──────── INPUT FOR THIS TASK ────────

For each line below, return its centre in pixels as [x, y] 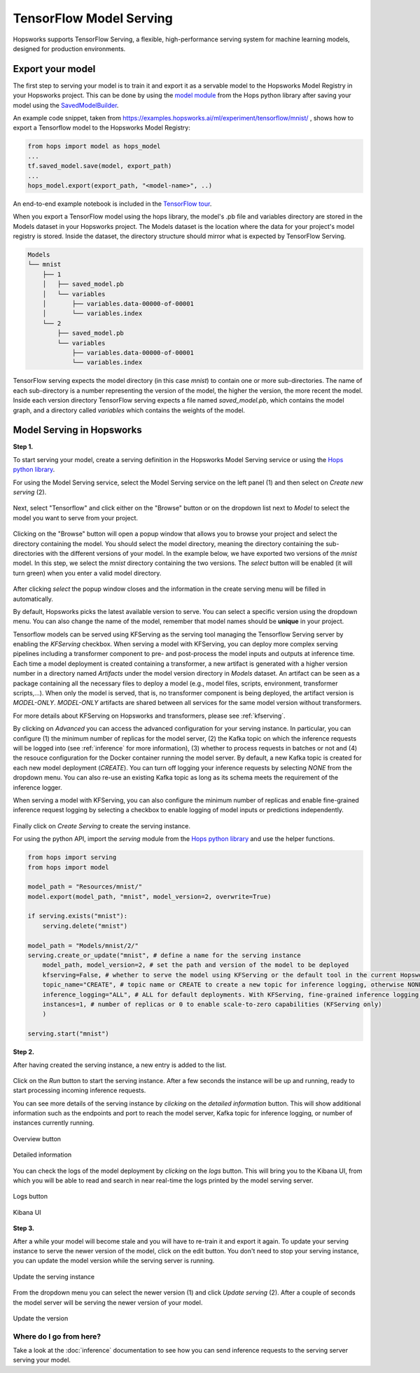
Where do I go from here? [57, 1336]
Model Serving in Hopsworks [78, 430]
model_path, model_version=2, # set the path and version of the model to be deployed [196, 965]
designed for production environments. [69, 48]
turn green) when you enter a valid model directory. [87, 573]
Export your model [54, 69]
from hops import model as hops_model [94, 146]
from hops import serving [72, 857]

────────
──────── INPUT FOR THIS TASK ────────

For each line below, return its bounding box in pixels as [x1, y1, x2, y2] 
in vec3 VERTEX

────────
──────── INPUT FOR THIS TASK ────────

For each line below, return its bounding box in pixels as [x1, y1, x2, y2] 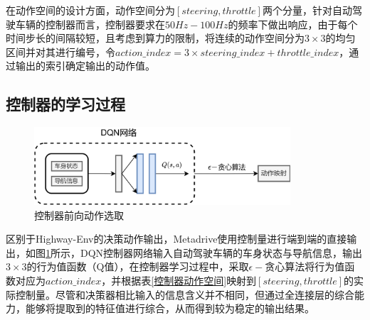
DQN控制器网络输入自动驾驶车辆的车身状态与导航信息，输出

────────

:: EXERCISE PROMPT ::
With the pictures omitted, copy the entries above exactly from the line containing "For each line below, return its centre" through the line containing "from hops import serving [72, 857]", both lines included.

:: SOLVED EXERCISE ::
For each line below, return its centre in pixels as [x, y] 
Where do I go from here? [57, 1336]
Model Serving in Hopsworks [78, 430]
model_path, model_version=2, # set the path and version of the model to be deployed [196, 965]
designed for production environments. [69, 48]
turn green) when you enter a valid model directory. [87, 573]
Export your model [54, 69]
from hops import model as hops_model [94, 146]
from hops import serving [72, 857]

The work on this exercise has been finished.